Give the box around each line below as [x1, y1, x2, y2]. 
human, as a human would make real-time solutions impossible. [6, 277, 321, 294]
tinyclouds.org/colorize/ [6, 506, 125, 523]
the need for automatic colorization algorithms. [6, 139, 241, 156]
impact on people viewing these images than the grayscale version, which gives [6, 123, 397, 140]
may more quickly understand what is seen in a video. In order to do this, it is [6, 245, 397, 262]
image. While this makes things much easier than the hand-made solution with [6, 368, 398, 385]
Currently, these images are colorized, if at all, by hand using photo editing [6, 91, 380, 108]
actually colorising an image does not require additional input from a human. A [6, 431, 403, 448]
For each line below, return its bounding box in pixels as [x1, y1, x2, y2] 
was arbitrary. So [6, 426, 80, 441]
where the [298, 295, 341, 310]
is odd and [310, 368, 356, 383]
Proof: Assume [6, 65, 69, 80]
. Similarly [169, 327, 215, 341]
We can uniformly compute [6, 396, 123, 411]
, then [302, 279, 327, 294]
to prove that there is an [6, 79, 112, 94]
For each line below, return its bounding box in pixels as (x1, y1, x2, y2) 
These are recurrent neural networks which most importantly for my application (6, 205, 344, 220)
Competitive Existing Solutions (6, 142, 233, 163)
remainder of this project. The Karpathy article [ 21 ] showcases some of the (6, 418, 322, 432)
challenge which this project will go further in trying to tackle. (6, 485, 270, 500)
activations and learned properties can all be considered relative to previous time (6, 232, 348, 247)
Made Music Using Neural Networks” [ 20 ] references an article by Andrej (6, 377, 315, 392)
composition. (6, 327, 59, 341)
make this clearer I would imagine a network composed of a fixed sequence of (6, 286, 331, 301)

◇ ◇ ◇ ◇ ◇

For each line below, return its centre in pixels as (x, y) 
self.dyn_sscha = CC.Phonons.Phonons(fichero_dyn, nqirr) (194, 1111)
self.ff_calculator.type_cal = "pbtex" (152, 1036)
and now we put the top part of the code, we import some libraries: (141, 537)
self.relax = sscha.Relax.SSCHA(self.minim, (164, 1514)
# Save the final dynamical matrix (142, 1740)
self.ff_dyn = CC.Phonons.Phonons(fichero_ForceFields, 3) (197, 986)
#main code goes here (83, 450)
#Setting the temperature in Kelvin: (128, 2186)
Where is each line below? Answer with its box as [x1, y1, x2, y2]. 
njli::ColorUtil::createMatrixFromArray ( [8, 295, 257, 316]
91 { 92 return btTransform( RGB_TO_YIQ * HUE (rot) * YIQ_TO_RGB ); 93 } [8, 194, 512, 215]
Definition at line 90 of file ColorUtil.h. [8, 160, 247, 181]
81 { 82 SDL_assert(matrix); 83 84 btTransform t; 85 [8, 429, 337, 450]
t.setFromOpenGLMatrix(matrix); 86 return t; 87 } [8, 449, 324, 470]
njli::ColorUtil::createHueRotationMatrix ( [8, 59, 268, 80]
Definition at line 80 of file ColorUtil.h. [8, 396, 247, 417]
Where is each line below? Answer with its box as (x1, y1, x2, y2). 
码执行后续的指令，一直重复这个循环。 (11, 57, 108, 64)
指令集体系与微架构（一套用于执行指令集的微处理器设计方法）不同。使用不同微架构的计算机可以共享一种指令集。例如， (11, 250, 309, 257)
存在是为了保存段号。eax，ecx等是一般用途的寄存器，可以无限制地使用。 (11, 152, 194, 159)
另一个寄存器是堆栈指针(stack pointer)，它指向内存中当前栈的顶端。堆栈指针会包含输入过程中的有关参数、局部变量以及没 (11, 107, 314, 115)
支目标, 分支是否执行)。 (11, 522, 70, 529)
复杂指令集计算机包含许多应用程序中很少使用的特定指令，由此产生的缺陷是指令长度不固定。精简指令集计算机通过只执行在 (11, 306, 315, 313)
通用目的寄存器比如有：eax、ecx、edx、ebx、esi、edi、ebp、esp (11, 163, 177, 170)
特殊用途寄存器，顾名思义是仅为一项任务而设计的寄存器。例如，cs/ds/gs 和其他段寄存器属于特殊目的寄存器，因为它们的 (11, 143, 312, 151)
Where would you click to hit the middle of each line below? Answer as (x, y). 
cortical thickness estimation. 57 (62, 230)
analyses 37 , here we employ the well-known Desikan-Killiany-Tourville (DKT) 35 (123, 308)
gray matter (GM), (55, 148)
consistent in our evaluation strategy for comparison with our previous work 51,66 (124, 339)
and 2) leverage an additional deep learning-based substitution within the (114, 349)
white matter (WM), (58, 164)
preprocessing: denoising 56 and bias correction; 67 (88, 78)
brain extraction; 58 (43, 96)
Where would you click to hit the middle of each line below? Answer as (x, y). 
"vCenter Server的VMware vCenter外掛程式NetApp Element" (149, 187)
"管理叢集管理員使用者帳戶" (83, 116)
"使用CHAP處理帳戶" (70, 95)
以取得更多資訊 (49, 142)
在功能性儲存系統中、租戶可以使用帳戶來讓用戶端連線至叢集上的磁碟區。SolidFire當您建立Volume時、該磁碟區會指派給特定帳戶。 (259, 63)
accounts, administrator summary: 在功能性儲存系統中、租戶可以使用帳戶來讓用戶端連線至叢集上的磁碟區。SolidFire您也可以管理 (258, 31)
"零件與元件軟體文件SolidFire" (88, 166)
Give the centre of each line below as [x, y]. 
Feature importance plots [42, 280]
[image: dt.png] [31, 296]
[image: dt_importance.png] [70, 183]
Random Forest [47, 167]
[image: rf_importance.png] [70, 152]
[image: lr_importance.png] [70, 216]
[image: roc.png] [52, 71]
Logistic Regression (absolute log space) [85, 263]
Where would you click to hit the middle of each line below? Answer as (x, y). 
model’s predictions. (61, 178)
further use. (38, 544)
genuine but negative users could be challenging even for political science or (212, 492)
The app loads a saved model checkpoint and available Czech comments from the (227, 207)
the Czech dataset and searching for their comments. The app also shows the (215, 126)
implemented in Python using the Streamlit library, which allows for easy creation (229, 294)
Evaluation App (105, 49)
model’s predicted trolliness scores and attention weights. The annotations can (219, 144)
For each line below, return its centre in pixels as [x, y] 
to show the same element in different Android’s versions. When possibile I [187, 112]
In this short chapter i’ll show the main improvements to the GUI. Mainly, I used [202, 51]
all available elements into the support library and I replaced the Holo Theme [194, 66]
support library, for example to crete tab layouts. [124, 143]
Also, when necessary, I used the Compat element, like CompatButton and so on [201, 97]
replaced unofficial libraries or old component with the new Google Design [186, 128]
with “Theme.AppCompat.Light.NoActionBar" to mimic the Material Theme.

◇ ◇ ◇ ◇ ◇

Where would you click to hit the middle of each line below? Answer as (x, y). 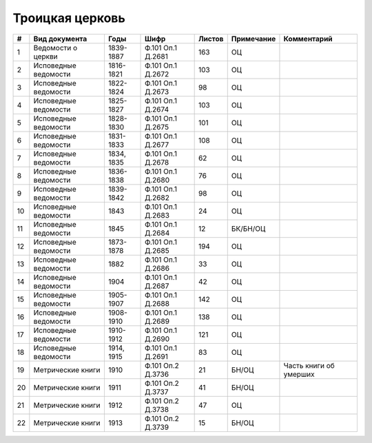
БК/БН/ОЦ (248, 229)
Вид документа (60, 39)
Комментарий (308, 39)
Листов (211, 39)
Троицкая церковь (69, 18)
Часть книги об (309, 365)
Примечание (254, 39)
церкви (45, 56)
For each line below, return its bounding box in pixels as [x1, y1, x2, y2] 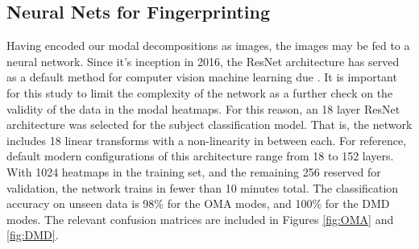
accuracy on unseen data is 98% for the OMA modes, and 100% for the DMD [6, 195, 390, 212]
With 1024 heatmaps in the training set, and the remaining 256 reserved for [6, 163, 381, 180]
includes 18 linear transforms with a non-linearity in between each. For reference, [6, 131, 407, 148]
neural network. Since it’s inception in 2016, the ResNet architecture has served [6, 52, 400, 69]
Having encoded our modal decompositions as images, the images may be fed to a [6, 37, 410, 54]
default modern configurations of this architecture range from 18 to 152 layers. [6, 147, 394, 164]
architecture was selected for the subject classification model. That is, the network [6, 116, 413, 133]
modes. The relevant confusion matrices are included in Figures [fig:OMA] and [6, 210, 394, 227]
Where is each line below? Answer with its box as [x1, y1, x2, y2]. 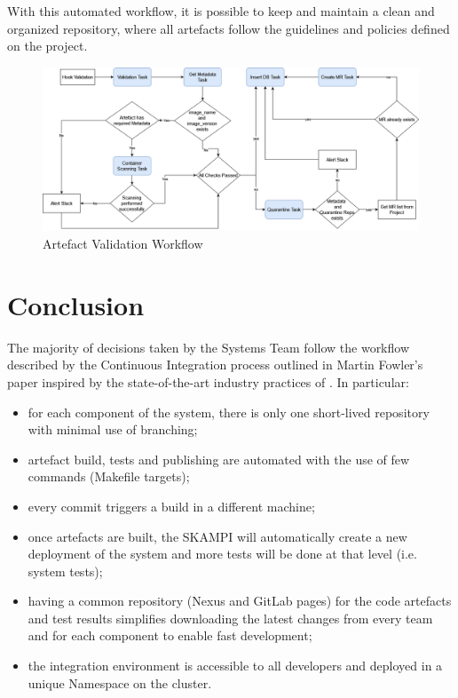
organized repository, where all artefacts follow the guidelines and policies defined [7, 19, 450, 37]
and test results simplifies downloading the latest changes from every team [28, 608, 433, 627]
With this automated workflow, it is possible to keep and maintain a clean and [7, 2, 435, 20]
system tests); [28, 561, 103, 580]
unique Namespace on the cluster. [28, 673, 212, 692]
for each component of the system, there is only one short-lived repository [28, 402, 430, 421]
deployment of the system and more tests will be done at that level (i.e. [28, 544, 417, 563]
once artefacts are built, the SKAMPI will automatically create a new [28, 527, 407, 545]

◇ ◇ ◇ ◇ ◇

> Assignment
Word for word, restate the lines above from the line containing "replaced unofficial libraries" through the line containing "the Material Theme.", with both included and nothing else.

> Problem solution
replaced unofficial libraries or old component with the new Google Design [186, 128]
with “Theme.AppCompat.Light.NoActionBar" to mimic the Material Theme.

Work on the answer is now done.